Flügelkämpfe in der EZB
(Quelle: DAS INVESTMENT) Die Tauben haben in Europa das Nachsehen. Die Falken dominieren die Chefetage des 148 Meter hohen Eurotowers, der Frankfurter Zentrale der Europäischen Zentralbank (EZB). Zu den Falken zählt das deutsche Mitglied des EZB-Direktoriums Axel Weber. Er verteidigt besonders hartnäckig das Ziel, die Teuerung im Euroraum unter 2 Prozent zu halten.
Das wichtigste Mittel der Notenbank im Kampf gegen die Inflation ist der Leitzins. Das ist der offizielle Preis des Geldes, den die Banken für ihre Geldbeschaffung zahlen und an ihre Kunden weitergeben. Bei steigenden Zinsen können sich Verbraucher und Unternehmen weniger Kredite leisten. Daher unterlassen sie Konsumausgaben und Investitionen auf Pump. Das hält die Teuerung in Zaum. Als Nebeneffekt wird aber auch der Konjunktur ein Dämpfer verpasst, was sich ebenfalls an den Aktienmärkten bemerkbar macht.
Trotz hoher Zinsen lief der Konjunkturmotor im vorigen Jahr noch rund, und die Börsianer feierten neue Kursrekorde. Die Währungshüter konnten sich darauf konzentrieren, die Inflation zu bekämpfen. Seit Mitte 2007 liegt der Leitzins bei 4 Prozent. Daran dürfte sich so schnell nichts ändern. EZB-Präsident Jean-Claude Trichet sagt: „Mein Kompass hat nur eine Nadel: die Inflation.“ Der Zentralbanker peilt stabilere Preise an. Denn seine Volkswirte rechnen in diesem Jahr mit knapp 3 Prozent Inflation.

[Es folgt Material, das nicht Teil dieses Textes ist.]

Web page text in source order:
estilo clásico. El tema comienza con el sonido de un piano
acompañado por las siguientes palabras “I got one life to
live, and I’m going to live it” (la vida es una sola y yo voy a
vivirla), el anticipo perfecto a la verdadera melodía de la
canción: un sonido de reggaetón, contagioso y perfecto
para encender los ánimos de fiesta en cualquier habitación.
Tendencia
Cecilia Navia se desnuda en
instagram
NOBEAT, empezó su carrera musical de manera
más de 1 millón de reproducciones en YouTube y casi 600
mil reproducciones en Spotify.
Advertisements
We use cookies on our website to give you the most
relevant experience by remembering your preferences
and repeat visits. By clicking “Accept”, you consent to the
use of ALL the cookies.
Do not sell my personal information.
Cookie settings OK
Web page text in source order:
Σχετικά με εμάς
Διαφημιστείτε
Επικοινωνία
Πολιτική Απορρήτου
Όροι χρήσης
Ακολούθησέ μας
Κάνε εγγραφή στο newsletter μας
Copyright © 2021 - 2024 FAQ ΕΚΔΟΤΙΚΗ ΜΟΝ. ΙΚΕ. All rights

Wichtigste Preistreiber sind Rohstoffe. „Vor allem der hohe Ölpreis bremst Europas Wirtschaft“, erklärt Matt Cairns, Volkswirt bei Moody’s Economy. „Dadurch steigen die Produktionskosten und sinken die Gewinnmargen.“ Auch der schwache Dollar nimmt die Export-Firmen in die Zange. Er verteuert den Euro und damit auch die heimischen Produkte im Ausland. So lange die EZB ihre harte Haltung beibehält, bleibt auch die Gemeinschaftswährung hart. Denn die US-Notenbank Federal Reserve hat ihren Leitzins seit den ersten Anzeichen für eine Wirtschaftsflaute in Amerika immer weiter gesenkt. Das lenkt massive Finanzströme weiter weg von den USA hin zum Euroraum und hält die EZB davon ab, die Zinsen zu erhöhen.

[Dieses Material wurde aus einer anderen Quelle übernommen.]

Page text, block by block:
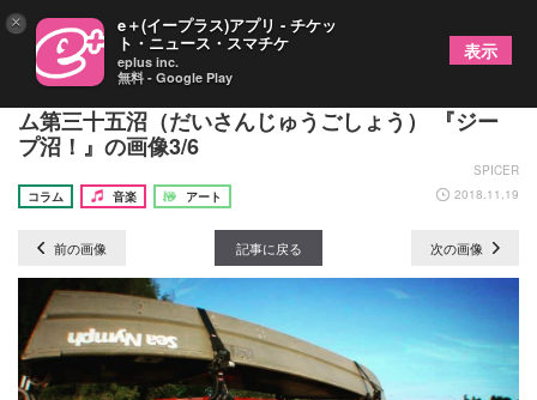
シンセ番長・齋藤久師が送る愛と狂気の大人気コラ
ム第三十五沼（だいさんじゅうごしょう） 『ジー
プ沼！』の画像3/6
SPICER
コラム
音楽 アート 2018.11.19
前の画像 記事に戻る 次の画像
× e＋(イープラス)アプリ - チケッ
ト・ニュース・スマチケ
eplus inc.
無料 - Google Play
表示
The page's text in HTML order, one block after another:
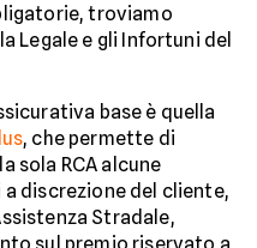
troviamo
Legale e gli Infortuni del
base è quella
, che permette di
sola RCA alcune
discrezione del cliente,
Stradale,
sul premio riservato a
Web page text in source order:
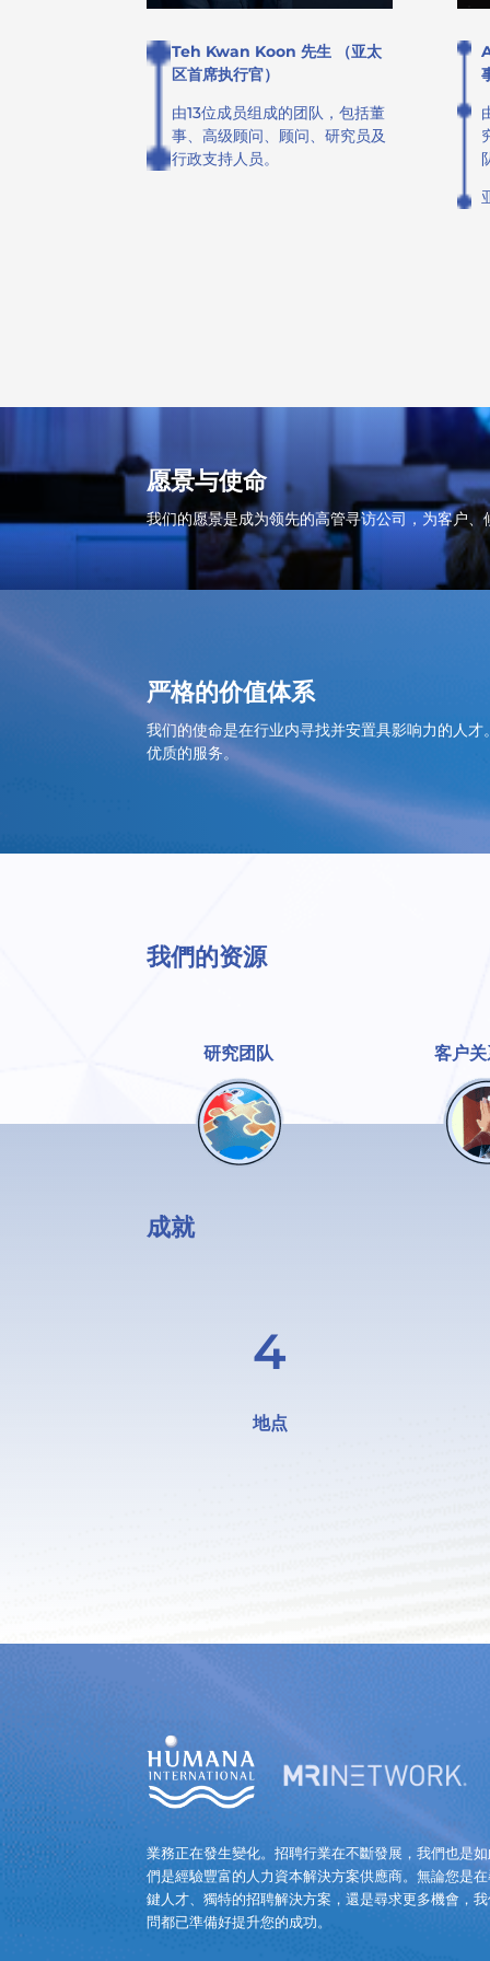
Teh Kwan Koon 先生 （亚太
区首席执行官）
由13位成员组成的团队，包括董
事、高级顾问、顾问、研究员及
行政支持人员。
愿景与使命
我们的愿景是成为领先的高管寻访公司，为客户
严格的价值体系
我们的使命是在行业内寻找并安置具影响力的人
优质的服务。
我們的资源
研究团队 客户
成就
4
地点
業務正在發生變化。招聘行業在不斷發展，我們也是
們是經驗豐富的人力資本解決方案供應商。無論您是
鍵人才、獨特的招聘解決方案，還是尋求更多機會，
問都已準備好提升您的成功。
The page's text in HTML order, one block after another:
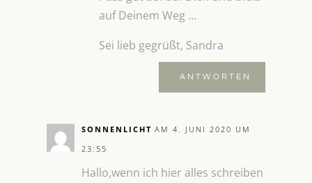
auf Deinem Weg …
Sei lieb gegrüßt, Sandra
ANTWORTEN
SONNENLICHT AM 4. JUNI 2020 UM
23:55
Hallo,wenn ich hier alles schreiben
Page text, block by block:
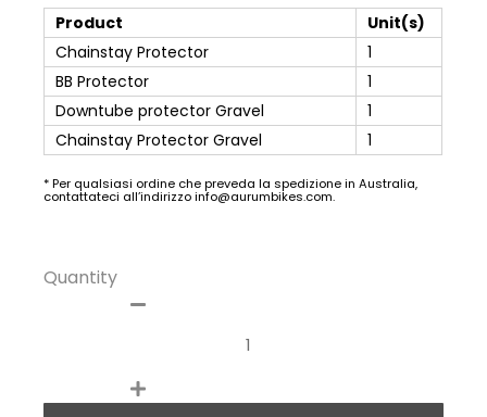
Product
Unit(s)
Chainstay Protector
1
BB Protector
1
Downtube protector Gravel
1
Chainstay Protector Gravel
1
* Per qualsiasi ordine che preveda la spedizione in Australia,
contattateci all’indirizzo info@aurumbikes.com.
Quantity
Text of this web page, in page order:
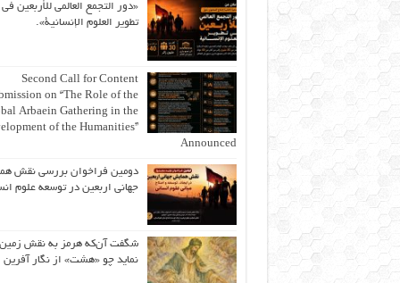
«دور التجمع العالمي للأربعين في
تطوير العلوم الإنسانية».
Second Call for Content
on “The Role of the
Arbaein Gathering in the
of the Humanities”
Announced
دومین فراخوان بررسی نقش
جهانی اربعین در توسعه علوم
شگفت آن‌که هرمز به نقش زمین
نماید چو «هشت» از نگار آفرین
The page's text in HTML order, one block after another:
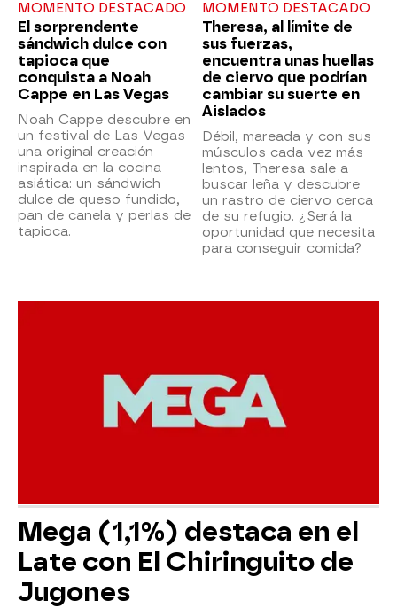
MOMENTO DESTACADO
El sorprendente
sándwich dulce con
tapioca que
conquista a Noah
Cappe en Las Vegas
Noah Cappe descubre en
un festival de Las Vegas
una original creación
inspirada en la cocina
asiática: un sándwich
dulce de queso fundido,
pan de canela y perlas de
tapioca.
MOMENTO DESTACADO
Theresa, al límite de
sus fuerzas,
encuentra unas huellas
de ciervo que podrían
cambiar su suerte en
Aislados
Débil, mareada y con sus
músculos cada vez más
lentos, Theresa sale a
buscar leña y descubre
un rastro de ciervo cerca
de su refugio. ¿Será la
oportunidad que necesita
para conseguir comida?
Mega (1,1%) destaca en el
Late con El Chiringuito de
Jugones
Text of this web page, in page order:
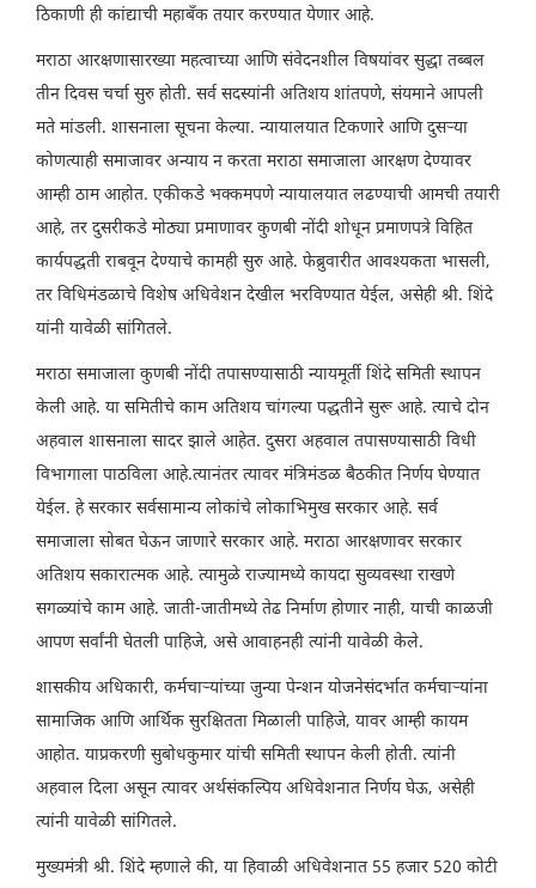
ठिकाणी ही कांद्याची महाबँक तयार करण्यात येणार आहे.
मराठा आरक्षणासारख्या महत्वाच्या आणि संवेदनशील विषयांवर सुद्धा तब्बल
तीन दिवस चर्चा सुरु होती. सर्व सदस्यांनी अतिशय शांतपणे, संयमाने आपली
मते मांडली. शासनाला सूचना केल्या. न्यायालयात टिकणारे आणि दुसऱ्या
कोणत्याही समाजावर अन्याय न करता मराठा समाजाला आरक्षण देण्यावर
आम्ही ठाम आहोत. एकीकडे भक्कमपणे न्यायालयात लढण्याची आमची तयारी
आहे, तर दुसरीकडे मोठ्या प्रमाणावर कुणबी नोंदी शोधून प्रमाणपत्रे विहित
कार्यपद्धती राबवून देण्याचे कामही सुरु आहे. फेब्रुवारीत आवश्यकता भासली,
तर विधिमंडळाचे विशेष अधिवेशन देखील भरविण्यात येईल, असेही श्री. शिंदे
यांनी यावेळी सांगितले.
मराठा समाजाला कुणबी नोंदी तपासण्यासाठी न्यायमूर्ती शिंदे समिती स्थापन
केली आहे. या समितीचे काम अतिशय चांगल्या पद्धतीने सुरू आहे. त्याचे दोन
अहवाल शासनाला सादर झाले आहेत. दुसरा अहवाल तपासण्यासाठी विधी
विभागाला पाठविला आहे.त्यानंतर त्यावर मंत्रिमंडळ बैठकीत निर्णय घेण्यात
येईल. हे सरकार सर्वसामान्य लोकांचे लोकाभिमुख सरकार आहे. सर्व
समाजाला सोबत घेऊन जाणारे सरकार आहे. मराठा आरक्षणावर सरकार
अतिशय सकारात्मक आहे. त्यामुळे राज्यामध्ये कायदा सुव्यवस्था राखणे
सगळ्यांचे काम आहे. जाती-जातीमध्ये तेढ निर्माण होणार नाही, याची काळजी
आपण सर्वांनी घेतली पाहिजे, असे आवाहनही त्यांनी यावेळी केले.
शासकीय अधिकारी, कर्मचाऱ्यांच्या जुन्या पेन्शन योजनेसंदर्भात कर्मचाऱ्यांना
सामाजिक आणि आर्थिक सुरक्षितता मिळाली पाहिजे, यावर आम्ही कायम
आहोत. याप्रकरणी सुबोधकुमार यांची समिती स्थापन केली होती. त्यांनी
अहवाल दिला असून त्यावर अर्थसंकल्पिय अधिवेशनात निर्णय घेऊ, असेही
त्यांनी यावेळी सांगितले.
मुख्यमंत्री श्री. शिंदे म्हणाले की, या हिवाळी अधिवेशनात 55 हजार 520 कोटी

Commerzbank-Chefvolkswirt Jörg Krämer erwartet jetzt sogar, dass der Leitzins in diesem Jahr bis auf 3,25 Prozent sinkt. „Ende 2007 hat die EZB noch klar zu höheren Zinsen geneigt“, erklärt Krämer. Seit Februar zeige sie sich aber zunehmend unentschieden zwischen dem Bekämpfen der Inflation und dem Ankurbeln der Wirtschaft nach dem Vorbild der Fed. Krämer: „Die Konjunktursorgen werden den Tauben ab dem Sommer Argumente für niedrigere Zinsen liefern.“ Dann haben vielleicht die inflationsorientierten Falken mal das Nachsehen.
Das dürfte an den Börsen für Kursgewinne sorgen. Denn die Firmen kommen bei niedrigen Zinssätzen billiger an fremdes Geld. Dadurch sinken die Kosten und steigen die Gewinne. Außerdem wird der starke Euro aufgeweicht. Und auch am Rentenmarkt sorgen Zinssenkungen für gute Stimmung. Neu ausgegebene Staats- und Unternehmensanleihen werfen dann niedrigere Zinsen ab als Rententitel, die zuvor emittiert wurden. Die Altpapiere werden daher stärker nachgefragt und steigen im Preis.